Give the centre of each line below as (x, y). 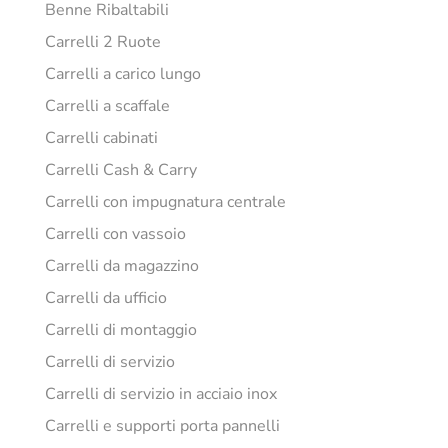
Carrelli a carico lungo (123, 74)
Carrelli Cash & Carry (121, 170)
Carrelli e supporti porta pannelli (162, 426)
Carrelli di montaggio (121, 330)
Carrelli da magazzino (122, 266)
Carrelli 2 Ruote (103, 42)
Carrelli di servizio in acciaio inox (161, 394)
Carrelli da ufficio (106, 298)
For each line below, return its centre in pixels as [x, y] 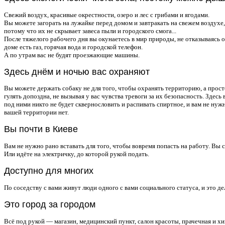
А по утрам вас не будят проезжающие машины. [72, 55]
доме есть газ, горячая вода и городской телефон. [73, 47]
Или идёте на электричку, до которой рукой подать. [77, 154]
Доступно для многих [49, 171]
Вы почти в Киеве [41, 129]
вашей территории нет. [36, 113]
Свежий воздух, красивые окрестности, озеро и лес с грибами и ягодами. [107, 15]
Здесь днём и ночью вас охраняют [77, 72]
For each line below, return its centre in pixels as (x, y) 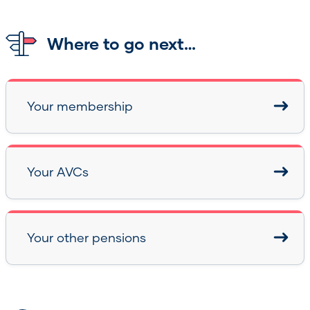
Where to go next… (121, 43)
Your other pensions (86, 237)
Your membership (80, 106)
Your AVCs (58, 171)
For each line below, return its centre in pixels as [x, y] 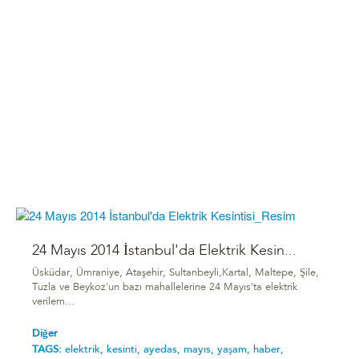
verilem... [53, 303]
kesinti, [125, 350]
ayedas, [163, 350]
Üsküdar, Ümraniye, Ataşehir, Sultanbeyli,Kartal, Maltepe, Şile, [175, 274]
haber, [268, 350]
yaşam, [235, 350]
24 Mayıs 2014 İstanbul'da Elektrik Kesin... [164, 251]
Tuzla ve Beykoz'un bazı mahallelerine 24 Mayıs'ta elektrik [165, 288]
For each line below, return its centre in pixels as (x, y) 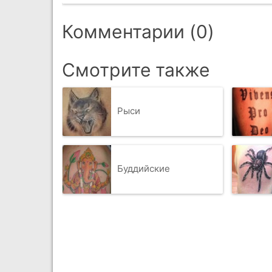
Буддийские (144, 169)
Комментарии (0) (138, 31)
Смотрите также (136, 70)
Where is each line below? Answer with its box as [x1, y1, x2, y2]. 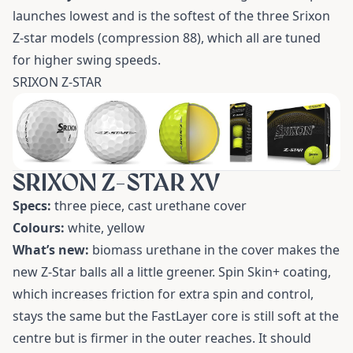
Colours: [13, 218, 65, 236]
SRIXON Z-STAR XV [13, 169, 220, 195]
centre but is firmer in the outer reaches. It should [13, 329, 311, 347]
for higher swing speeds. [13, 51, 161, 69]
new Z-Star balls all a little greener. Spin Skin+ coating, [13, 262, 331, 281]
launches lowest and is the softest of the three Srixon [13, 7, 330, 25]
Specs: [13, 196, 51, 214]
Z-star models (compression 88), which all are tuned [13, 29, 321, 47]
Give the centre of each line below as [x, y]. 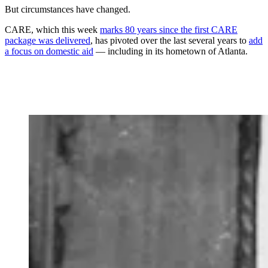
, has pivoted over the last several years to [170, 40]
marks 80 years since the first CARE [169, 29]
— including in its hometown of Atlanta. [170, 51]
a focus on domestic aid [49, 51]
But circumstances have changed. [68, 9]
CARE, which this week [52, 29]
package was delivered [48, 40]
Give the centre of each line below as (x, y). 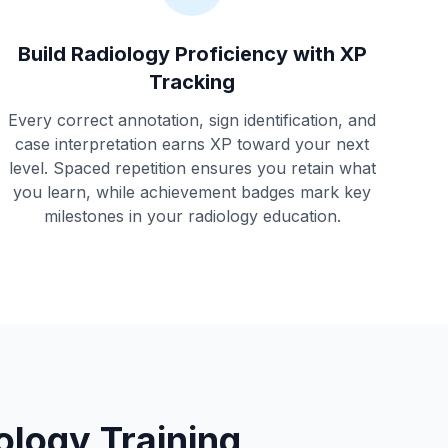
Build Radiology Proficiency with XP (192, 54)
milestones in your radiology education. (192, 216)
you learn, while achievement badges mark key (192, 192)
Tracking (192, 82)
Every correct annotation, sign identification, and (192, 120)
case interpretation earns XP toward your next (192, 144)
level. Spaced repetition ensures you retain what (192, 168)
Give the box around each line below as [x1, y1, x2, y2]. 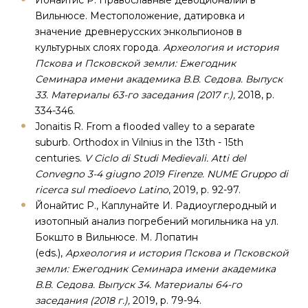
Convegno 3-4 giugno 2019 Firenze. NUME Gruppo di [35, 168, 288, 180]
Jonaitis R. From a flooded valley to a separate [35, 120, 255, 133]
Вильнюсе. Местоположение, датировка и [35, 10, 245, 22]
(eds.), [35, 247, 65, 259]
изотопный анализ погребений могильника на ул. [35, 215, 278, 228]
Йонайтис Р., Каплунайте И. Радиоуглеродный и [35, 199, 276, 212]
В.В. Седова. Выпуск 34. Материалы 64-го [35, 278, 242, 291]
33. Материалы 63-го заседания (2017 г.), [35, 89, 235, 101]
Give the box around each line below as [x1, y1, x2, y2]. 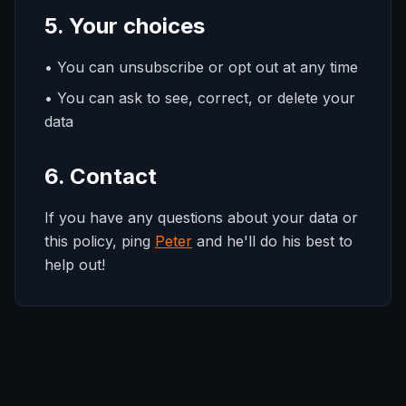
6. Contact [44, 163, 157, 189]
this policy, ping [44, 232, 150, 250]
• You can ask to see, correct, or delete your [44, 89, 355, 107]
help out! [44, 256, 105, 274]
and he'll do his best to [197, 232, 353, 250]
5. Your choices [44, 13, 205, 39]
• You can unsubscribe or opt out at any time [44, 58, 358, 76]
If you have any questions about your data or [44, 208, 358, 227]
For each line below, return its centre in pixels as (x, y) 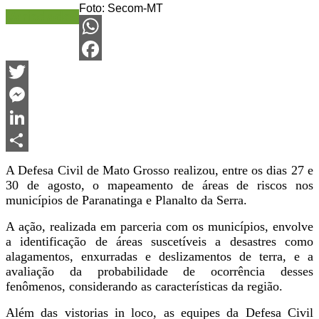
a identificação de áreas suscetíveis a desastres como (159, 241)
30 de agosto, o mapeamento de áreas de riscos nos (159, 185)
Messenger (34, 117)
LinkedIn (27, 140)
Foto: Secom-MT (121, 8)
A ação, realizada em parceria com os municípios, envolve (159, 226)
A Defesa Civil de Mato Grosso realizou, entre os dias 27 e (159, 170)
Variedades (42, 17)
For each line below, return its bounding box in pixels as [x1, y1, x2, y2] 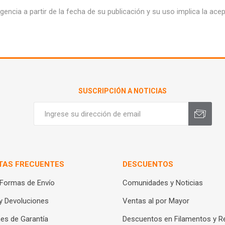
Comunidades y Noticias [122, 178, 203, 187]
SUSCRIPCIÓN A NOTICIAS [78, 87, 167, 95]
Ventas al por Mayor [122, 196, 189, 205]
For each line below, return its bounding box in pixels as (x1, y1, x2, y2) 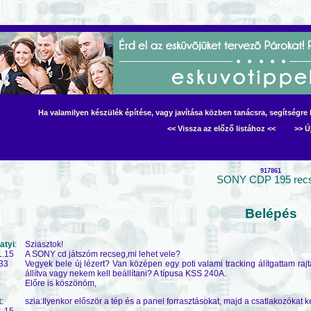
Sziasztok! (25, 239, 63, 249)
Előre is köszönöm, (25, 278, 96, 288)
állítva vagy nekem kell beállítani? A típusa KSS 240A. (25, 268, 226, 278)
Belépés (244, 206, 297, 221)
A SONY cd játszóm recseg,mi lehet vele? (25, 249, 180, 259)
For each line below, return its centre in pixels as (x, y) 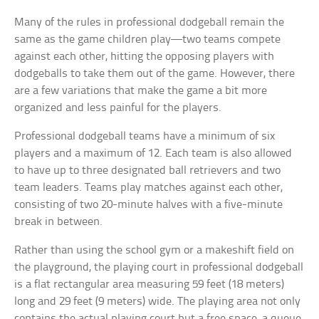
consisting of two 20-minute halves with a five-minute (149, 204)
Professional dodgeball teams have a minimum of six (145, 136)
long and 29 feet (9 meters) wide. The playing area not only (158, 301)
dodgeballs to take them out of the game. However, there (155, 73)
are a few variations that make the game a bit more (141, 90)
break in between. (59, 221)
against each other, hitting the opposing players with (145, 56)
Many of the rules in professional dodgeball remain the (150, 22)
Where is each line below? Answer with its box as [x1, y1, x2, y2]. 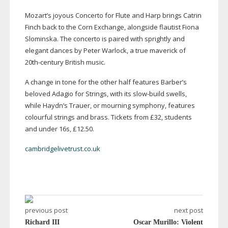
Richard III [24, 218, 60, 226]
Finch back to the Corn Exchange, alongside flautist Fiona [24, 22, 199, 32]
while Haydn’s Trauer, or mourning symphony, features [24, 101, 195, 110]
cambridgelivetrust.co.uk [24, 144, 100, 154]
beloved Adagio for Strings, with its [24, 89, 133, 99]
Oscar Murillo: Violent [133, 218, 204, 226]
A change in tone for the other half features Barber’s [24, 77, 187, 87]
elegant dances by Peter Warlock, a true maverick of [24, 46, 186, 55]
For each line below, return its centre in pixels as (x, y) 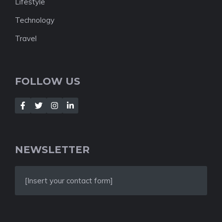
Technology (35, 20)
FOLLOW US (48, 81)
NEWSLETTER (52, 150)
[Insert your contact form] (69, 181)
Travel (26, 38)
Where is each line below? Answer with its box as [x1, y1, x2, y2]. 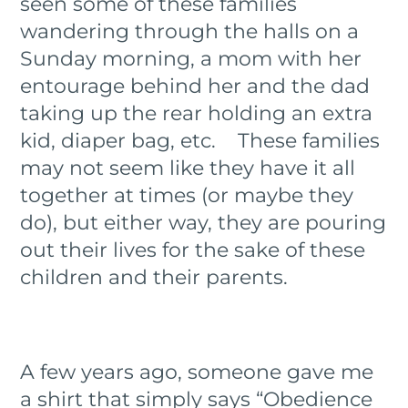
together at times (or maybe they [20, 182, 354, 208]
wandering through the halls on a [20, 18, 360, 44]
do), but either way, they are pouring [20, 209, 387, 235]
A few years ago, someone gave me [20, 359, 374, 384]
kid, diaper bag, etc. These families [20, 127, 381, 153]
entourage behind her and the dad [20, 73, 371, 98]
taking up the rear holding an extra [20, 100, 373, 126]
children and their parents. [20, 264, 300, 290]
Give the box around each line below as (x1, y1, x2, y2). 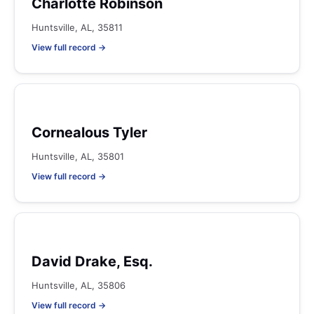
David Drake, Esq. (32, 253, 153, 270)
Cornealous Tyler (32, 124, 147, 141)
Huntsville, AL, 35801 (32, 151, 124, 162)
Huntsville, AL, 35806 (32, 280, 125, 291)
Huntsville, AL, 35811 (32, 22, 123, 33)
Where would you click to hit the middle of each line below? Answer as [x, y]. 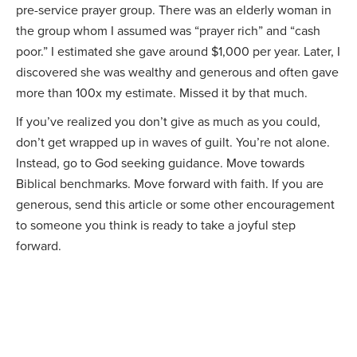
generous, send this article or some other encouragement [175, 204]
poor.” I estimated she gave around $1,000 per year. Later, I [178, 51]
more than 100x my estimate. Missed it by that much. [162, 93]
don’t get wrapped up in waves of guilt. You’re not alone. [173, 142]
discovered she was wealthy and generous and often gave [177, 72]
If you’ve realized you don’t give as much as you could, [168, 122]
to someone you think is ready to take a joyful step [156, 225]
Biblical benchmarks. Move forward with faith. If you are [170, 184]
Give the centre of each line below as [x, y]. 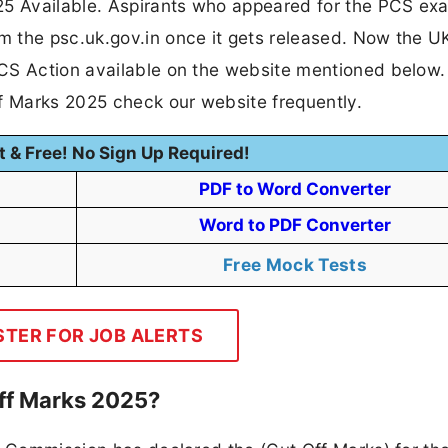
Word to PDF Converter [295, 225]
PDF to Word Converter [295, 189]
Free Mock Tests [295, 265]
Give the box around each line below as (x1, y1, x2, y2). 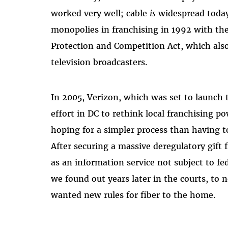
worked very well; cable (51, 8, 150, 19)
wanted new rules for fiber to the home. (51, 190, 219, 201)
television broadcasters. (51, 57, 148, 68)
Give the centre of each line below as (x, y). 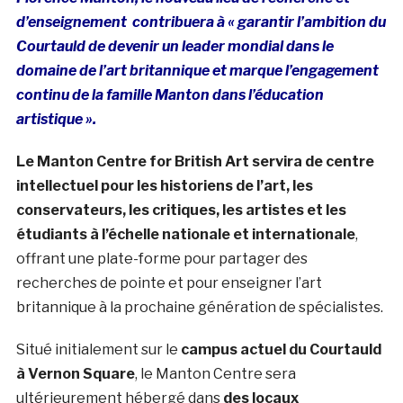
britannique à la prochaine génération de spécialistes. (199, 307)
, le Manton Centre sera (215, 373)
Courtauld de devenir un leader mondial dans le (175, 46)
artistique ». (56, 119)
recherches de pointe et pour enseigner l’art (169, 282)
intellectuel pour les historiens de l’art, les (164, 185)
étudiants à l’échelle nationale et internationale (185, 234)
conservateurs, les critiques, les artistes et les (181, 210)
****************************************
Task prompt → Start with the line above containing "állítva vagy nekem" and end with the line containing "consisting of two". Set down that stretch exactly, without any pictures.

Response →
állítva vagy nekem kell beállítani? A típusa KSS 240A. (25, 268, 226, 278)
Belépés (244, 206, 297, 221)
A SONY cd játszóm recseg,mi lehet vele? (25, 249, 180, 259)
For each line below, return its centre in pixels as (x, y) 
consisting of two 20-minute halves with a five-minute (149, 204)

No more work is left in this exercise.